Deep generative models of genetic variation capture mutation effects

- Title: [[Source Notes/Deep generative models of genetic variation capture mutation effects]] - Type: #source/paper - Author: - Reference: [[1712.06527] Deep generative models of genetic variation capture mutation effects (arxiv.org)](https://arxiv.org/abs/1712.06527) - Published at: - Reviewed at: [[2023-08-17]] - Links: [[Probabilistic Model]] [[Generative Models]] [[Generative Protein Model]] [[Source Notes/Auto-Encoding Variational Bayes|Auto-Encoding Variational Bayes]] --- # Questions - How does sequence weighting work? - How can I parameterize the model with an initial protein / protein family? - How does Probabilistic PCA work (44, 88)? # Rough Notes There's a need to assess if a given mutation with disrupt to a protein or RNA will disrupt its function. Assays can measure lots of attributes - ligand binding, splicing, catalysis (4, 8, 11, 13, 21, 23, 29) - cellular / organism fitness under some selection pressure (5-7, 9, 12, 14, 17, 19, 20) Pairwise interactions has yielded good results. 2nd and 3rd degree interactions is at the limits of being computationally tractable for aminos of length 200. Still not a generalizable path to 4th order interactions or higher because each higher order interaction requires incorporating a unique free parameter to be estimated.

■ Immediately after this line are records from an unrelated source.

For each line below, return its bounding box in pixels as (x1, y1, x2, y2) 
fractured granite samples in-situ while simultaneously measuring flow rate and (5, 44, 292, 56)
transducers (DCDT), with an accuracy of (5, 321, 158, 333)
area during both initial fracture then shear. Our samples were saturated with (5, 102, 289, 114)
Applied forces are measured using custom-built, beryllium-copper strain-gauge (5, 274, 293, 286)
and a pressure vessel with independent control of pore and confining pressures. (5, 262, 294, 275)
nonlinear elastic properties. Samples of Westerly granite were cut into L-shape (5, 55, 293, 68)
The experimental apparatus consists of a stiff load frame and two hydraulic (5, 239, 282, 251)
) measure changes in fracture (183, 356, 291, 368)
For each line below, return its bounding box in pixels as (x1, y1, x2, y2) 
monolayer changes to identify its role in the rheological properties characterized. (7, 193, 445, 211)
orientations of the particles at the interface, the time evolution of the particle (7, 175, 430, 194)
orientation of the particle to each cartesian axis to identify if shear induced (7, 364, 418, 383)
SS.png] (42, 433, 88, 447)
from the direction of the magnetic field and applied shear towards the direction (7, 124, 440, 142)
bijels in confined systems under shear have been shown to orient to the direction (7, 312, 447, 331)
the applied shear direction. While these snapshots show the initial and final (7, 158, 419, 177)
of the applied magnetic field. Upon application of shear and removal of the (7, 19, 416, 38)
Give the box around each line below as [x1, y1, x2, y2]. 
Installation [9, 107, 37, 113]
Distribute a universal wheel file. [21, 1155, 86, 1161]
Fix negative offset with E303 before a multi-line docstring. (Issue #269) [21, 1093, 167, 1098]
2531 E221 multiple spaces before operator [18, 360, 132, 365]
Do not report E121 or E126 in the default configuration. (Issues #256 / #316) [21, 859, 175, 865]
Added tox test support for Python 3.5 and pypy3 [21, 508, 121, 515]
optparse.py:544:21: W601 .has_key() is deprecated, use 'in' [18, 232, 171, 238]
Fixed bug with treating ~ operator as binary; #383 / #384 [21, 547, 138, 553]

Instead look towards latent variable models. - PCA and admixture analysis (44-46) can be thought of as latent variable models with linear dependencies with limitations on the types of correlations that can be captured. [[Variational Inference]] let's us model nonlinear latent variables for lots of problem domains including chemical structures (49. Gómez-Bombarelli, R., et al., Automatic chemical design using a data-driven continuous representation of molecules. arXiv preprint arXiv:1610.02415, 2016.) > We found that the combination of using biologically motivated priors and Bayesian approaches for inference on the weights was important to learning models that generalize. > ... > we found that our variational Bayesian approach performed better, (Table 1).Most importantly, only the Bayesian approaches for inference of the global parameters that estimate approximate posteriors were able to consistently outperform the previous pairwise-interaction models. Latent and global variables capture biological structure. **Claim** The formulation of their VAE / latent variable model over sequence space can be thought of as discrete, non-linear analog of PCA.